(Task details):
Excluding images, repeat the data exactly as given.

Records excerpted from a collection:
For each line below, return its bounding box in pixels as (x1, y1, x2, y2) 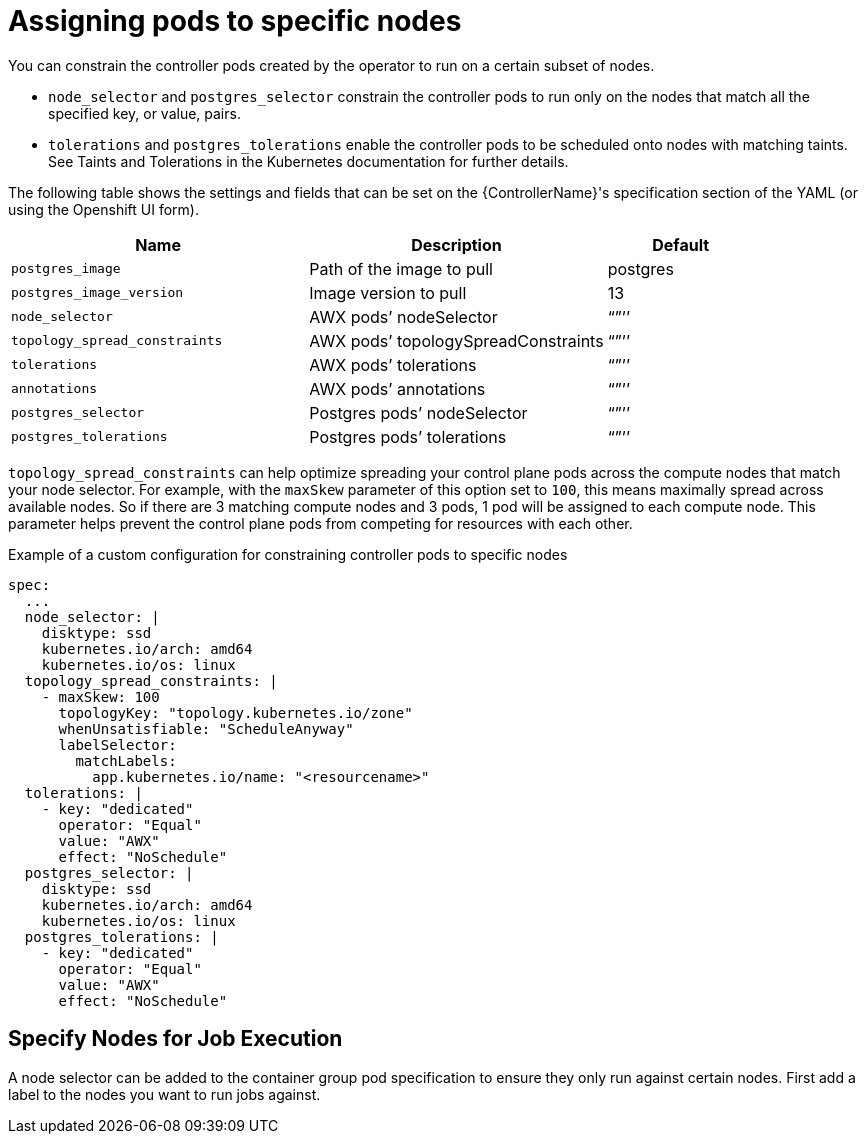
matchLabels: (75, 752, 177, 769)
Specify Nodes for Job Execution (8, 1026, 343, 1052)
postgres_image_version (11, 285, 184, 301)
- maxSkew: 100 (41, 688, 160, 705)
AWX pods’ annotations (309, 378, 486, 399)
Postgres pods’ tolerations (309, 426, 507, 447)
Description (411, 234, 502, 255)
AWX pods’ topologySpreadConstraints (309, 330, 604, 351)

(Answer section):
For each line below, return its bounding box in pixels as (x1, y1, x2, y2) 
matchLabels: (75, 752, 177, 769)
Specify Nodes for Job Execution (8, 1026, 343, 1052)
postgres_image_version (11, 285, 184, 301)
- maxSkew: 100 (41, 688, 160, 705)
AWX pods’ annotations (309, 378, 486, 399)
Postgres pods’ tolerations (309, 426, 507, 447)
Description (411, 234, 502, 255)
AWX pods’ topologySpreadConstraints (309, 330, 604, 351)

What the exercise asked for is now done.